Unnamed: 0,date,PM25,HMS_Smoke,Background_PM25
4743,2018-12-27,3.930632,0.0,3.880833
4744,2018-12-28,3.91843,0.0,3.880833
4745,2018-12-29,4.646893,0.0,3.880833
4746,2018-12-30,2.59717,0.0,3.880833
4747,2018-12-31,4.522801,0.0,3.880833


In [18]:
# Create a function that adds a month and year column to the dataframe
# See chat GPT attribution at end of notebook 


def add_date_columns(df, date_column_name='date'):  
    # Convert the 'date' column to datetime format
    df[date_column_name] = pd.to_datetime(df[date_column_name])
 

    # Add a new 'Month' column
    df['Month'] = df[date_column_name].dt.month_name()
    df['Month Number'] = df[date_column_name].dt.month
    
    # Add a year column 
    df['Year'] = df['date'].dt.year
    
    return df

In [19]:
# add the month and year columns to pm25
smoke_all = add_date_columns(smoke_all)
#smoke_all.head()

In [20]:
# Add an indicator for fire season to P25
all_months = smoke_all["Month"].drop_duplicates().to_list()
fire_season_months = all_months[4:10]
smoke_all["Fire_Season"] = smoke_all["Month"].isin(fire_season_months)
#smoke_all.head()

# Step 4 Save to CSV File 

In [21]:
file_out_path = "Data/Odell_Smoke.csv"
smoke_all.to_csv(file_out_path, index = False)

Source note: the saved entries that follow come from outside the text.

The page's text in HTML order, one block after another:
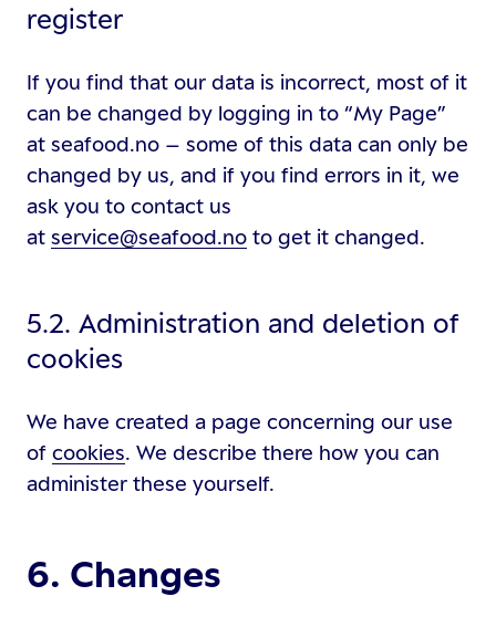
register
If you find that our data is incorrect, most of it
can be changed by logging in to “My Page”
at seafood.no – some of this data can only be
changed by us, and if you find errors in it, we
ask you to contact us
at service@seafood.no to get it changed.
5.2. Administration and deletion of
cookies
We have created a page concerning our use
of cookies. We describe there how you can
administer these yourself.
6. Changes
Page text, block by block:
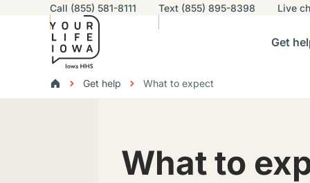
Skip to main content
Utility navigation
Call (855) 581-8111 Text (855) 895-8398 Live
Get
sub-navigationHelp others sub-navigationFind help near you sub-
Breadcrumbs
Get help What to expect
What to
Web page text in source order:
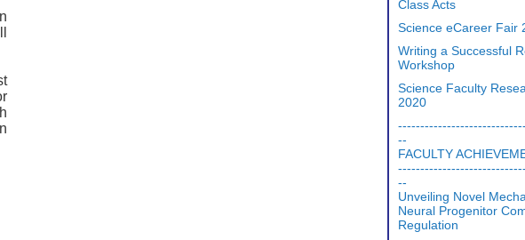
Class Acts
Science eCareer Fair
Writing a Successful
Workshop
Science Faculty
2020
--
FACULTY
--
Unveiling Novel
Neural Progenitor
Regulation
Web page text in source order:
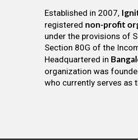
Established in 2007,
registered non-profit
under the provisions of
Section 80G of the
Headquartered in
organization was
who currently serves as
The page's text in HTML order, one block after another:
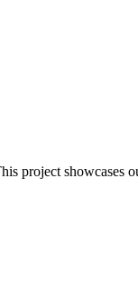
project showcases
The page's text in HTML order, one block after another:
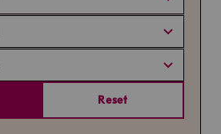
Reset
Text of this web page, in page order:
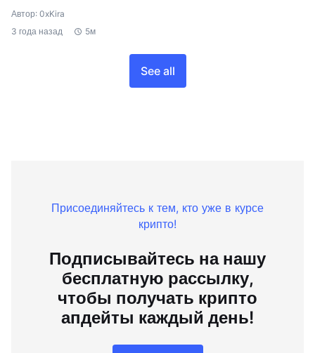
Автор: 0xKira
3 года назад
5м
See all
Присоединяйтесь к тем, кто уже в курсе
крипто!
Подписывайтесь на нашу
бесплатную рассылку,
чтобы получать крипто
апдейты каждый день!
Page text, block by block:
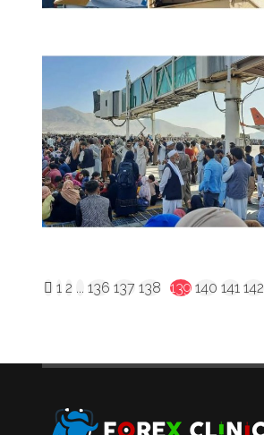
1 2 ... 136 137 138 139 140 141 142
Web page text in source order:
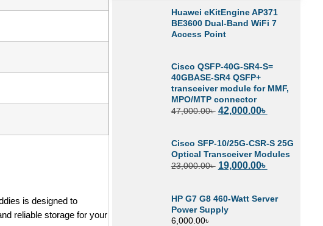
is designed to
reliable storage for your
Huawei eKitEngine AP371
BE3600 Dual-Band WiFi 7
Access Point
Cisco QSFP-40G-SR4-S=
40GBASE-SR4 QSFP+
transceiver module for MMF,
MPO/MTP connector
47,000.00৳ 42,000.00৳
Cisco SFP-10/25G-CSR-S 25G
Optical Transceiver Modules
23,000.00৳ 19,000.00৳
HP G7 G8 460-Watt Server
Power Supply
6,000.00৳
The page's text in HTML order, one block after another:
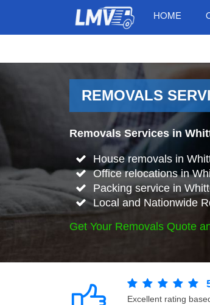
HOME
REMOVALS
Removals Services in
House removals in
Office relocations in
Packing service in
Local and Nationwide
Get Your Removals Quote
Excellent rating

# Chat GPT ATTRIBUTION NOTE 

The following function(s) contained in this notebook were written with assistance from Chat GPT available at: https://chat.openai.com/.

***
For assistance with the code block "#extract variables of interest", Chat GPT was given the following prompt: 

"Lets go back to the xarray dataset.  I want to extract three of the variables pm25, lon, lat, and doy, and make them into a dataframe with columns named pm25, lon, lat, and doy."

***

For assistance with the function "convert_doy_to_dates", Chat GPT was given the following prompt:

"I have a colum of numbers from 1 to 365.  Convert them to dates in the year 2006.  E.G. 1 = Jan 1, 2006, 2 = January 2, 2006 etc."

AND

"Please do the conversion if the variables are stored in a dataframe called df in a column called doy in Python"

*** 

For assistance in writing the function "add_date_columns" function, Chat GPT was given the following prompt:

"I have a dataframe called smoke_pm25 with a column called date with values in the format "YYYY-MM-DD". Write a function that adds a column "Month" to the dataframe basedo on the month in the datestring."

AND

"Update the code so that there are two columns "Month Name" as a string with values January, February, etc. and "Month Number" with the number of hte month in the year."